James im on a limited plan. It turns over on the 89th, both at Hugh and screw/ blue.

Im talking about leaving the puter on but doing other things during the day, and being away from it.


----------



## po boy (Jul 12, 2010)

FarmboyBill said:


> James im on a limited plan. It turns over on the 89th, both at Hugh and screw/ blue.
> 
> Im talking about leaving the puter on but doing other things during the day, and being away from it.


If the computer is just on and you are not online, it does use your allotted time.


----------



## FarmboyBill (Aug 19, 2005)

OK Thanks PB


----------



## Harry Chickpea (Dec 19, 2008)

Huh? What are you thinking?
http://www.wildblue.com/customers/data-allowance-policy

Wild Blue, Exede, and Hughes all have DATA allowance caps. How long you leave your computer powered on or connected has ZERO influence by itself. I have one computer on 24/7/365 and the only time I've ever run up against data caps were when IDIOT programmers were pushing updates and ads.


----------



## Kung (Jan 19, 2004)

Harry probably has the closest answer. Whether or not the computer is on has no bearing, for the most part. Now, if the computer's on, and you have programs that stream data from the internet (be they anything from streaming audio to a weather applet) or the like, that would use up some data, but for the most part it'd be negligible.


----------



## FarmboyBill (Aug 19, 2005)

Well, I don't understand how I can use up 10 GB a month in 3 weeks or less.

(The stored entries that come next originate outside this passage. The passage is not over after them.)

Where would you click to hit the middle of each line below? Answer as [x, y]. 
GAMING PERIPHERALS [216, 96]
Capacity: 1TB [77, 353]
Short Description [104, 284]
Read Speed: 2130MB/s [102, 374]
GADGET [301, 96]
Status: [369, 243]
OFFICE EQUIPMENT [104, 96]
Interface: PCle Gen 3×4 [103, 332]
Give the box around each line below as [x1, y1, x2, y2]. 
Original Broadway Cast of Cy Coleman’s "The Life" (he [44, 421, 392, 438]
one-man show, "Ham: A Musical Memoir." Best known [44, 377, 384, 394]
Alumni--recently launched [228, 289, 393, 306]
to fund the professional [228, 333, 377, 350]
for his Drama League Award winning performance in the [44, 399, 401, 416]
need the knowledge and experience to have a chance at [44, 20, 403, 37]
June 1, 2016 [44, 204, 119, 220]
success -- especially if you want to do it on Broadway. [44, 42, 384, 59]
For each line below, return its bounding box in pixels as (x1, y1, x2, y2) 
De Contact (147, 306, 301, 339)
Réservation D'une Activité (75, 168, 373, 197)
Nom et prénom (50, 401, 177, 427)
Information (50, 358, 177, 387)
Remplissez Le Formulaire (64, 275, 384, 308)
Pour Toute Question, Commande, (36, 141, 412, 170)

Im not on it after other stuff what I would think was all that much. Just, for the most part, in here, and checking mail maybe a doz times a day.


----------



## Belfrybat (Feb 21, 2003)

When you are not on the internet, do you put your computer into sleep mode? I wouldn't think it would use any data when asleep. 

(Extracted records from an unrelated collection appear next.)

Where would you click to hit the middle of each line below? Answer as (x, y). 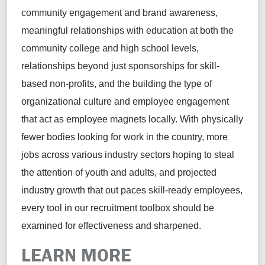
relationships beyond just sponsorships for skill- (120, 66)
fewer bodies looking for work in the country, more (125, 137)
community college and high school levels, (110, 49)
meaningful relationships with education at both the (127, 31)
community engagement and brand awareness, (119, 13)
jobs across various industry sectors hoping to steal (128, 155)
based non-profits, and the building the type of (117, 84)
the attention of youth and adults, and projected (119, 173)
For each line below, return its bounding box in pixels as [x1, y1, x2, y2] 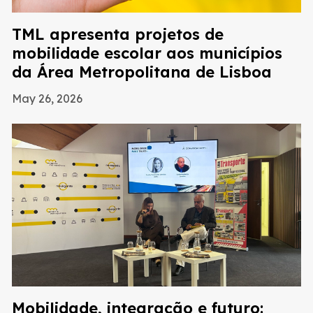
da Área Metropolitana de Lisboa [12, 61, 272, 82]
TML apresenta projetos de [12, 24, 224, 44]
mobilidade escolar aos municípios [12, 43, 282, 63]
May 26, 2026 [12, 91, 82, 105]
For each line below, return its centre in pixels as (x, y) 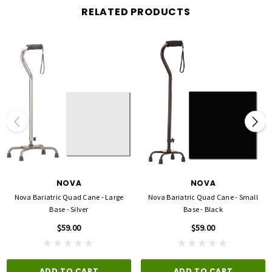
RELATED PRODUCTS (136, 12)
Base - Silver (69, 209)
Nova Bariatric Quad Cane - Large (69, 197)
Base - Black (203, 209)
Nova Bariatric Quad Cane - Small (203, 197)
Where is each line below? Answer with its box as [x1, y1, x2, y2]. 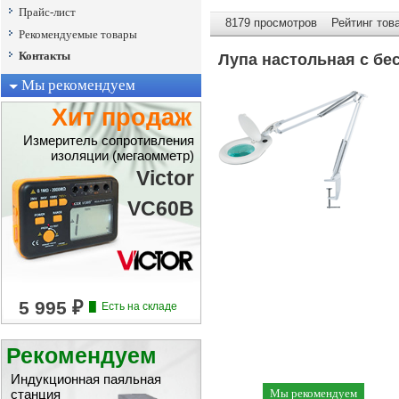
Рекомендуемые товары [19, 27, 137, 41]
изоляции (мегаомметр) [51, 149, 194, 163]
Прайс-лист [19, 4, 76, 19]
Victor [136, 167, 194, 190]
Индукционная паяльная [11, 372, 161, 387]
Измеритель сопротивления [23, 134, 194, 148]
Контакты [19, 49, 70, 63]
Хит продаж [52, 104, 191, 131]
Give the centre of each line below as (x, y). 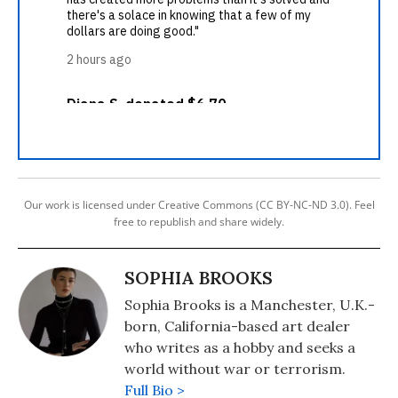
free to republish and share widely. (199, 222)
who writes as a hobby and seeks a (240, 347)
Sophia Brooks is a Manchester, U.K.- (250, 305)
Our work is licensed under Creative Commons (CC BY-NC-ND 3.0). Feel (199, 205)
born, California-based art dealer (237, 326)
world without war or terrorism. (235, 369)
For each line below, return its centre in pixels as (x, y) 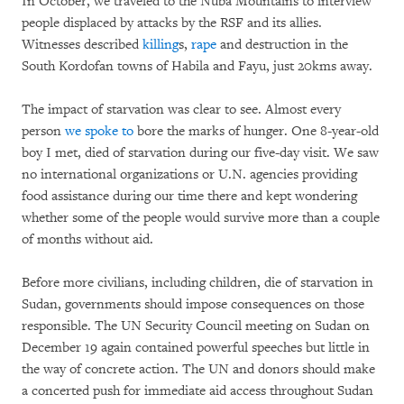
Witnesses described (82, 45)
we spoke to (99, 132)
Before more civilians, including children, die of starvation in (197, 283)
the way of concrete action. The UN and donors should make (198, 370)
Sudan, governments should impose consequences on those (193, 305)
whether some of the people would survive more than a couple (201, 218)
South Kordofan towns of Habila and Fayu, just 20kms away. (197, 67)
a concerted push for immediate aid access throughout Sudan (197, 391)
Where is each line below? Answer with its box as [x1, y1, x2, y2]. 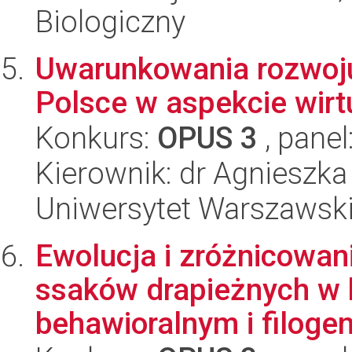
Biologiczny [35, 4, 185, 39]
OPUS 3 [157, 120, 258, 156]
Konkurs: [35, 120, 157, 156]
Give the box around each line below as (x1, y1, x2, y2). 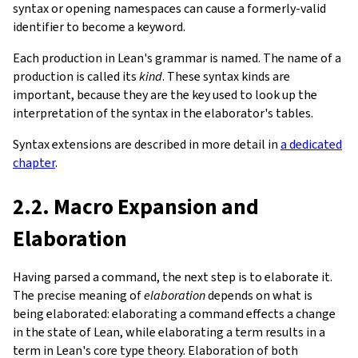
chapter (13, 153, 55, 171)
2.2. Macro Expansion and (13, 192, 259, 221)
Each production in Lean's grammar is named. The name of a (13, 49, 341, 66)
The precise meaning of (13, 286, 144, 304)
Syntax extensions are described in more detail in (13, 135, 280, 153)
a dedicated (280, 135, 342, 153)
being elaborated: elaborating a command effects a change (13, 304, 336, 322)
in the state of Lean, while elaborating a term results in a (13, 323, 325, 340)
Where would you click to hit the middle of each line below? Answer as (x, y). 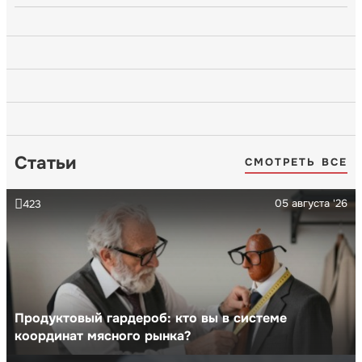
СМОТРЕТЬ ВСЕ (296, 162)
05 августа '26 (311, 203)
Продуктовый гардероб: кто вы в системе (151, 318)
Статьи (45, 163)
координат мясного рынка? (103, 335)
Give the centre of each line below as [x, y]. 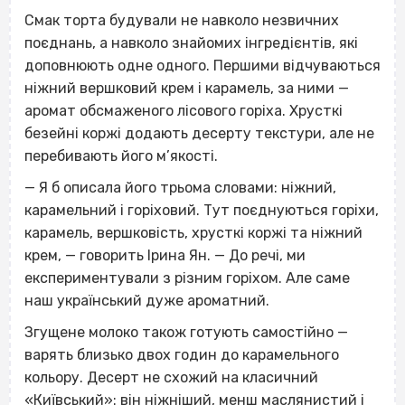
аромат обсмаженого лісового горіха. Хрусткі [184, 111]
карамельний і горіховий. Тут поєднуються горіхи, [202, 211]
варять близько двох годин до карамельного [182, 355]
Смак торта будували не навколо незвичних [182, 21]
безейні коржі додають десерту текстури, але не [199, 134]
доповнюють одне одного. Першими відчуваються [202, 66]
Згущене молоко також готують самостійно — [186, 333]
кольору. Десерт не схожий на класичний [171, 378]
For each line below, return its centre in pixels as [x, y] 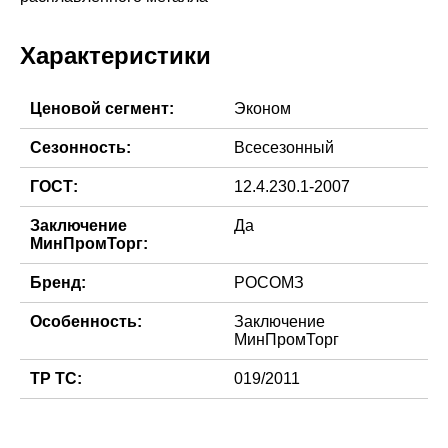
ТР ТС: [56, 378]
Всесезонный [284, 147]
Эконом [262, 108]
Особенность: [86, 321]
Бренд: [58, 282]
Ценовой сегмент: [102, 108]
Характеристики [115, 55]
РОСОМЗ [269, 282]

You can average what your usage is with this calculator:
http://www.cableone.net/Pages/datacalculator.html


----------



## FarmboyBill (Aug 19, 2005)

No I don't put it in sleep mode. How do I do that? 
As to your second. I don't understand how to use it. I don't know what length of time a GB is.


----------



## TMTex (Apr 5, 2013)

A GB isn't a length of time. It's an amount of data. Think of your allotted GB as a bucket and your internet as a water hose. As the water flows and fills your bucket, you get closer to the bucket overflowing. The overflow is where your overage charges come from.

The more data flowing through the connection, the faster your bucket will fill. Even if you don't have your browser open, an automatic update can turn the faucet on. 

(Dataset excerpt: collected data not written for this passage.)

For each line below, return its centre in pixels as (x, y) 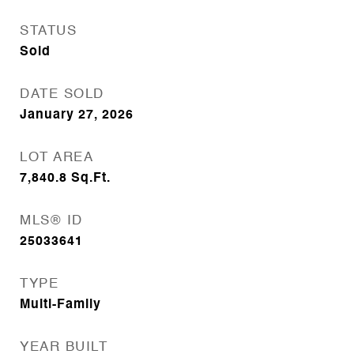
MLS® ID (51, 221)
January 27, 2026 (77, 115)
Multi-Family (60, 305)
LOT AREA (56, 158)
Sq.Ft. (91, 179)
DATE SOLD (62, 94)
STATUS (48, 31)
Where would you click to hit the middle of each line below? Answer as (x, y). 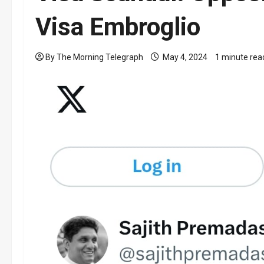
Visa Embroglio (118, 27)
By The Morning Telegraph (94, 57)
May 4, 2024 (185, 57)
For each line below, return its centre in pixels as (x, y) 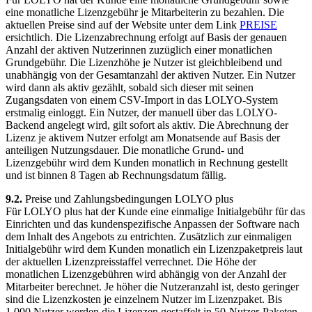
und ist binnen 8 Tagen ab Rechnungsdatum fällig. (116, 175)
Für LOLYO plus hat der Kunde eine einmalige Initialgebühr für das (155, 211)
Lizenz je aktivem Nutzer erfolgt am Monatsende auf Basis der (143, 137)
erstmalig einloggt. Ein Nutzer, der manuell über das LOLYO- (141, 112)
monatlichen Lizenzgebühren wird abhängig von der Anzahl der (146, 274)
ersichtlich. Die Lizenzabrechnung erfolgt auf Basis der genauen (146, 37)
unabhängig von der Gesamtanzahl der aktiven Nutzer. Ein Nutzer (150, 75)
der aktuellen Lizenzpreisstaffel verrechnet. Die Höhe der (131, 261)
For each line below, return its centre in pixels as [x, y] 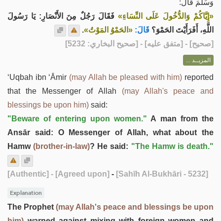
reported [198, 77]
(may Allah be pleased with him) [126, 77]
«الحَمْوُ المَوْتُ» [108, 30]
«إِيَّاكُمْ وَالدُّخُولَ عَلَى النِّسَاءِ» [166, 16]
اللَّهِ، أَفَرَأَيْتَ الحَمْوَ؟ [183, 30]
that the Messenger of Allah [65, 91]
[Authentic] [28, 174]
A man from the [180, 119]
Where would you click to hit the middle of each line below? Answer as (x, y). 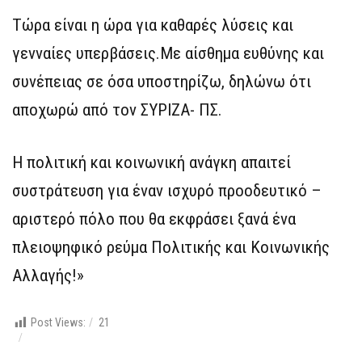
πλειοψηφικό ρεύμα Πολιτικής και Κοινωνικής (171, 248)
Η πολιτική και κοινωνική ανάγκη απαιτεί (152, 163)
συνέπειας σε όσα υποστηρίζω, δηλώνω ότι (162, 82)
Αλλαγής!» (48, 276)
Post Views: (58, 323)
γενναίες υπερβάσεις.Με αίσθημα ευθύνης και (168, 54)
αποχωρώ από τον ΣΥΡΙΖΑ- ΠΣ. (117, 110)
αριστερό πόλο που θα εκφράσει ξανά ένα (154, 219)

Since you don't understand computers, I'd strongly suggest that you turn your computer off until you're ready to use it. That would save you a lot of grief.


----------



## Harry Chickpea (Dec 19, 2008)

The usual suspects apply. Use malwarebytes, turn off automatic updates on all programs, skip file sharing, yada yada. You could take the puter to a tech and have it checked out.


----------



## Danaus29 (Sep 12, 2005)

If you want to leave the computer itself on, you absolutely have to turn OFF your internet connection or you will use data.


----------



## Belfrybat (Feb 21, 2003)

FarmboyBill said:


> No I don't put it in sleep mode. How do I do that?
> As to your second. I don't understand how to use it. I don't know what length of time a GB is.


What kind of operating system do you have? One of us can lead you through the process of setting the sleep mode. I have mine set to 20 minutes of non-activity. Then it goes to sleep. 

On the website I linked to, you don't need to know anything about GBs. Just go through the chart and move the slider on each section to approximately how much you use. For example, the first section is web browsing -- move the slider to how many hours you are surfing the web a month. 
60 hours of general and 30 of multi-media a month uses up 1.3 GB a month. Play with the chart, putting in your usage to get an idea of how much bandwidth you use.


----------



## mnn2501 (Apr 2, 2008)

FarmboyBill said:


> Well, I don't understand how I can use up 10 GB a month in 3 weeks or less. Im not on it after other stuff what I would think was all that much. Just, for the most part, in here, and checking mail maybe a doz times a day.


In the past you have said you watch a lot of You Tube video's. If that is still the case, that's where your data usage is.


----------



## FarmboyBill (Aug 19, 2005)

yep, and ive toned that down, and im getting used to shutting it off.


----------